The head of Britain’s Protestant Anglican Church traveled to Jamaica last week to both apologize for the horrors of the transAtlantic slave trade and suggest that a meager $130 million compensation fund it has set aside as remorse money should be managed by groups affiliated with the reparations movement of today.
The Most Reverend Justin Welby, Archbishop of Canterbury in the Church of England, apologized profusely during a sermon in Jamaica over the weekend, saying that the role the church played in the slave trade was evil and regretful.
“We are deeply, deeply, deeply sorry. We sinned against your ancestors. I would give anything for it to be reversed, but it cannot, so what makes for a better future? When we come to worship God, when we come to serve Jesus Christ, we are all equal, even those who have sinned terribly. What we have done remains in the present, both for good and evil,” he told the gathering.
In recent months, the church had commissioned an audit of finances to paint a picture of how it had benefitted from the slave trade that killed millions of Africans headed to West Indian agricultural plantations. The audit had also suggested that slavery and the role the church played had amounted to a crime against humanity.
Welby told churchgoers celebrating 200 years of the Diocese in Jamaica and the neighboring Cayman Islands that the 100 million pounds sterling should go toward restoration, healing, and reconciliation among descendants of the slave trade. West African and Caribbean people should manage the fund, he said.
“It will be aimed at creating possibilities for people through investment, particularly in areas like education, which we also hope will produce income for the fund so the fund becomes self-sustained. We do what God gives us the resources to do and the rest is up to God. The more resources God gives us, the more we give,” said the archbishop.
However, an independent study that had been set up by the church found that the money was insufficient when compared to the wealth that had flowed from slavery and “the moral sin and crime of African chattel enslavement.”
The study had suggested that the church come up with at least 1 billion pounds or about $1.3 billion as a better contribution to any form of reparations. Church leadership has said that it had accepted the recommendation from the study that the amount is too small compared to the benefits the church had raked in.
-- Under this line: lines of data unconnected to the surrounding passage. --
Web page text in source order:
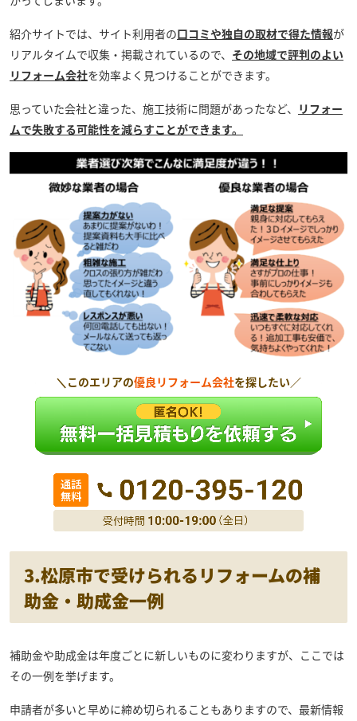
紹介サイトでは、サイト利用者の口コミや独自の取材で得た情報が
リアルタイムで収集・掲載されているので、 その地域で評判のよい
リフォーム会社を効率よく見つけることができます。
思っていた会社と違った、施工技術に問題があったなど、 リフォー
ムで失敗する可能性を減らすことができます。
＼このエリアの優良リフォーム会社を探したい／
3.松原市で受けられるリフォームの補
助金・助成金一例
補助金や助成金は年度ごとに新しいものに変わりますが、ここでは
その一例を挙げます。
申請者が多いと早めに締め切られることもありますので、最新情報
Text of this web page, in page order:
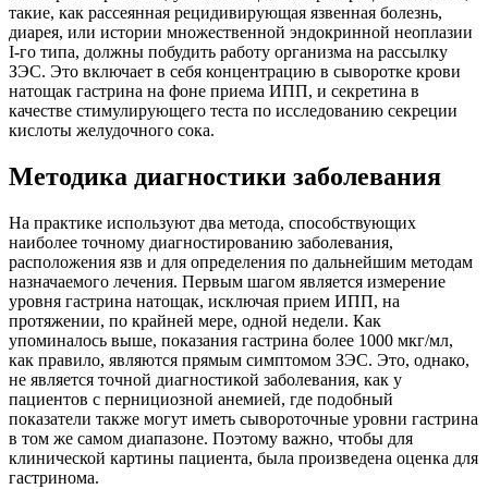
такие, как рассеянная рецидивирующая язвенная болезнь,
диарея, или истории множественной эндокринной неоплазии
I-го типа, должны побудить работу организма на рассылку
ЗЭС. Это включает в себя концентрацию в сыворотке крови
натощак гастрина на фоне приема ИПП, и секретина в
качестве стимулирующего теста по исследованию секреции
кислоты желудочного сока.
Методика диагностики заболевания
На практике используют два метода, способствующих
наиболее точному диагностированию заболевания,
расположения язв и для определения по дальнейшим методам
назначаемого лечения. Первым шагом является измерение
уровня гастрина натощак, исключая прием ИПП, на
протяжении, по крайней мере, одной недели. Как
упоминалось выше, показания гастрина более 1000 мкг/мл,
как правило, являются прямым симптомом ЗЭС. Это, однако,
не является точной диагностикой заболевания, как у
пациентов с пернициозной анемией, где подобный
показатели также могут иметь сывороточные уровни гастрина
в том же самом диапазоне. Поэтому важно, чтобы для
клинической картины пациента, была произведена оценка для
гастринома.
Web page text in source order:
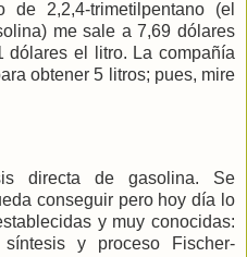
2,2,4-trimetilpentano (el
me sale a 7,69 dólares
el litro. La compañía
obtener 5 litros; pues, mire
directa de gasolina. Se
conseguir pero hoy día lo
y muy conocidas:
y proceso Fischer-
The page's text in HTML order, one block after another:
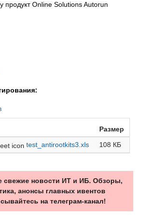
Online Solutions Autorun
Размер
test_antirootkits3.xls
108 КБ
свежие новости ИТ и ИБ. Обзоры,
анонсы главных ивентов
на телеграм-канал!
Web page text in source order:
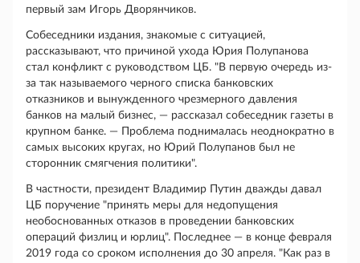
первый зам Игорь Дворянчиков.
Собеседники издания, знакомые с ситуацией,
рассказывают, что причиной ухода Юрия Полупанова
стал конфликт с руководством ЦБ. "В первую очередь из-
за так называемого черного списка банковских
отказников и вынужденного чрезмерного давления
банков на малый бизнес, — рассказал собеседник газеты в
крупном банке. — Проблема поднималась неоднократно в
самых высоких кругах, но Юрий Полупанов был не
сторонник смягчения политики".
В частности, президент Владимир Путин дважды давал
ЦБ поручение "принять меры для недопущения
необоснованных отказов в проведении банковских
операций физлиц и юрлиц". Последнее — в конце февраля
2019 года со сроком исполнения до 30 апреля. "Как раз в
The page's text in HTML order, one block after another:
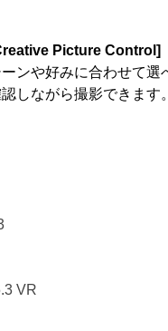
Picture Control]
ンや好みに合わせて
しながら撮影できます
VR
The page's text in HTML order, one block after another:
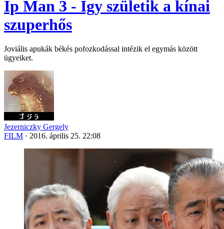
Ip Man 3 - Így születik a kínai
szuperhős
Joviális apukák békés pofozkodással intézik el egymás között
ügyeiket.
Jezerniczky Gergely
FILM · 2016. április 25. 22:08
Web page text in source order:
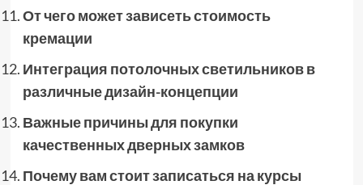
От чего может зависеть стоимость
кремации
Интеграция потолочных светильников в
различные дизайн-концепции
Важные причины для покупки
качественных дверных замков
Почему вам стоит записаться на курсы
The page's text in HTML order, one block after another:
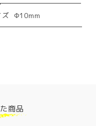
ズ Φ10mm
商品

The Reformed Church in England had also apologized for its role in slavery.
The latest indication of contriteness has followed in the wake of formal apologies for slavery from both the Dutch government and the king of the Netherlands. The Dutch had also said that the door was open for formal talks. This is as the umbrella Caribbean reparations commission and regional governments are trying to engage former European slave-trading nations in a formal summit to discuss the way forward. Demand letters for compensation and reparations have also been sent to European capitals and a British law firm has been engaged to fight the case if necessary.
Experts have estimated that the church benefited from up to $1 billion from slavery and should make a concerted effort to compensate today’s dependents properly who are still suffering from the effects of slavery and its aftermath.
Church assets from slavery go back to the turn of the 1700s; leaders back then invested money in the South Sea Company, which was engaged in transporting slaves from Africa to colonies in the region that were controlled by Spain.